白依依當下身子就一哆嗦,想解釋什麼又不知道說些什麼,整個人惶然的厲害。

因為進宮來的突然,大家都拿捏不好沈賦墨是什麼心思,所以就讓白依依穿著今日的舞姬服來的。

所以她現在一身淡白輕紗,薄紗覆麵,眼尾眉角都勾勒過了細細的妝容,這讓她哪怕哭起來都是一副媚眼勾人的模樣。

幾乎所有人都默認白依依這次必定是有來無回了,哪怕是王婆子都是這麼想的。

因為比起上次,這次的陛下是剛剛發病過的。

要說日常的陛下還尚可有理智可言,那麼處於發病期的陛下則是毫無理性可言。

暴戾的像是個不合常理的瘋子。

而剛剛經過齊菀晴事件才發完瘋的陛下轉頭就命人叫來了白依依,誰也捏不準他的心思到底是想要白依依跳舞還是想連著白依依一塊嘎。

不管怎麼說,這都是白依依自己自求多福的命了。

雖然白依依並不了解陛下有什麼病,但是她明顯發覺陛下臉色比上次白了許多,唇也殷紅殷紅的,眉眼中的低鬱更是透著一股病態。

一看就不正常。

“你說,欺君之罪,我要如何處置你。
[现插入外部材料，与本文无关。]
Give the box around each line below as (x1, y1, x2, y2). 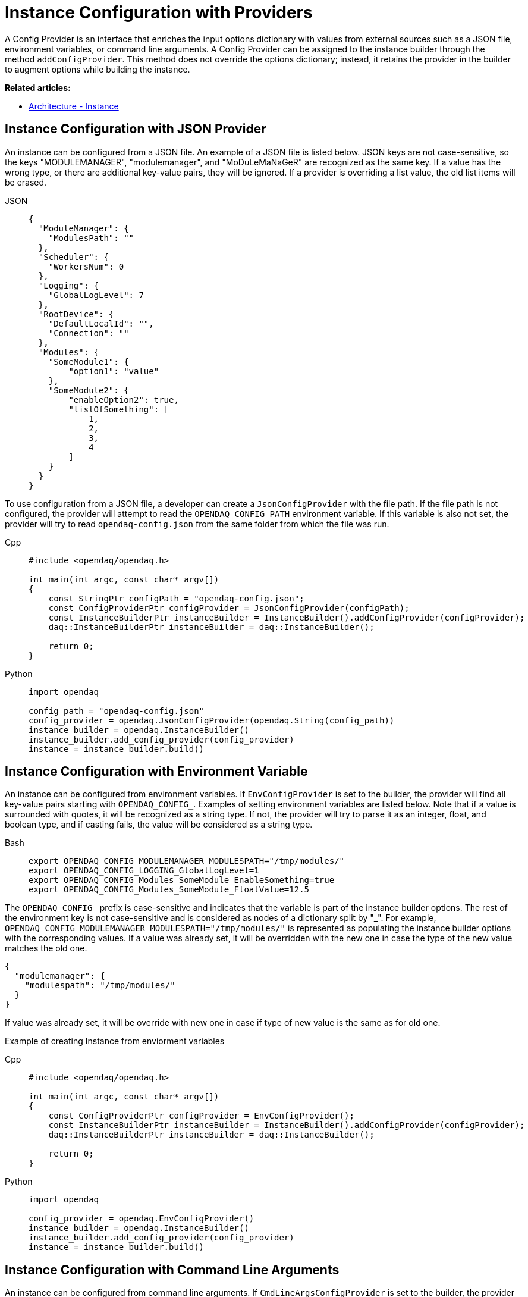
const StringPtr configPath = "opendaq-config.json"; (48, 593, 304, 603)
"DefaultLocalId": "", (48, 318, 154, 328)
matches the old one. (5, 943, 87, 954)
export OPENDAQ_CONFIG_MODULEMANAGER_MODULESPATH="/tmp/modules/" (29, 856, 345, 866)
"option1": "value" (68, 366, 159, 376)
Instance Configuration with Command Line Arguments (5, 1262, 340, 1277)
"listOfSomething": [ (68, 404, 169, 414)
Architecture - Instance (29, 101, 119, 111)
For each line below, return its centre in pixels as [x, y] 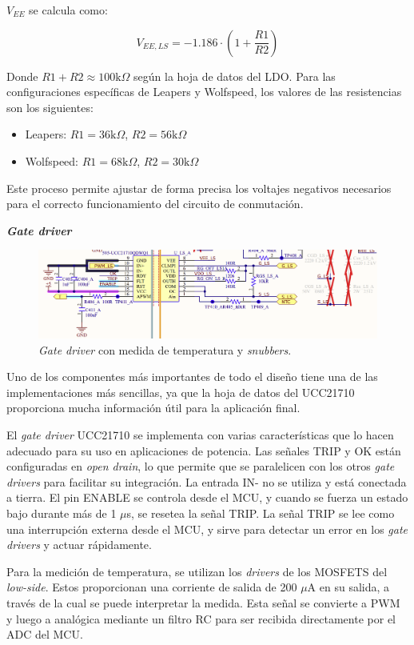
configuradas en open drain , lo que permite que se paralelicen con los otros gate [201, 466]
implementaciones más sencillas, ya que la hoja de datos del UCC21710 [181, 392]
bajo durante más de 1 [62, 513]
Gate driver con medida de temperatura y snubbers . [165, 349]
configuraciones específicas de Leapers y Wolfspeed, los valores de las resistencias [204, 92]
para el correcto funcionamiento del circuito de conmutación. [155, 204]
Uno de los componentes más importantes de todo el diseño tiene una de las [192, 377]
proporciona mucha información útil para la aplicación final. [153, 408]
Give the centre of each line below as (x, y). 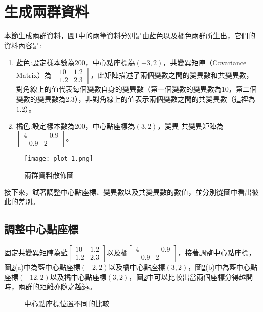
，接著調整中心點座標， (217, 252)
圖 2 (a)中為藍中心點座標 (42, 266)
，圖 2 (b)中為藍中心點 (223, 266)
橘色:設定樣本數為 (45, 125)
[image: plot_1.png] (59, 159)
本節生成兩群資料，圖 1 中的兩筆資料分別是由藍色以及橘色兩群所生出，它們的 (130, 36)
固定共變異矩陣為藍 (36, 252)
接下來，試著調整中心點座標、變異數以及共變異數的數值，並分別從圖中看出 (128, 192)
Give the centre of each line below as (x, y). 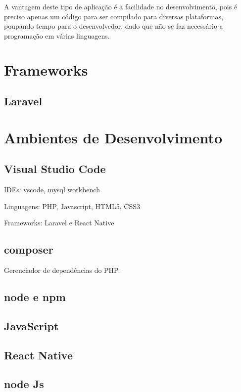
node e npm (35, 297)
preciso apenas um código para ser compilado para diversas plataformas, (114, 16)
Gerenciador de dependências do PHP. (62, 270)
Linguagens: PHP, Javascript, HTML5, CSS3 (72, 206)
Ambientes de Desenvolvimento (113, 137)
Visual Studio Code (55, 169)
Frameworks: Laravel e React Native (59, 223)
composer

”

沈賦墨扯了扯唇,一雙瞳子漆黑漆黑的,“讓你去跟剛才那個女人作伴如何。”

“正好我的劍也還沒殺夠。”此話落下他就提著劍從座位上緩緩下來,一步一緩的來到白依依麵前。

白依依害怕極了,她很想跑,但是沒用的雙腿軟的當時就跪在了地上,任她如何用力都提不起半分力氣。

就在這檔口她瞧見了對方緩緩抬起的手臂,雪白的劍芒刺痛了她的眼,當時就將她嚇哭了。

她閉著眼哼哼唧唧的哭出聲,肩膀抖的厲害,一副沒用的慫包樣子看的沈賦墨眉頭緩緩蹙起。

“鬆手。”他冷冷道。

白依依不知道對方這話是什麼意思,她悄悄睜開個縫隙偷偷看發生什麼了,結果一睜眼就見到自己沒出息的手緊緊抱著對方大腿不放。

她訕訕的剛想放手滾回去眼尾就被鋒利的劍芒刺痛了。

然後她做了一個很出格的事情。

隻見她閉著眼強忍恐懼顫顫著手指又抱了回去,甚至還將頭埋了對方黑紅的衣擺上,一副任由處置的待宰羔羊模樣。

“你殺吧,正好我也不想活了。”她委委屈屈的道。

“放手。”

陛下的聲音明顯比剛才更冷了。

但白依依不僅沒放手,反而更用力的拽緊了對方的衣擺,一副我就這樣死了,你愛殺不殺的樣子。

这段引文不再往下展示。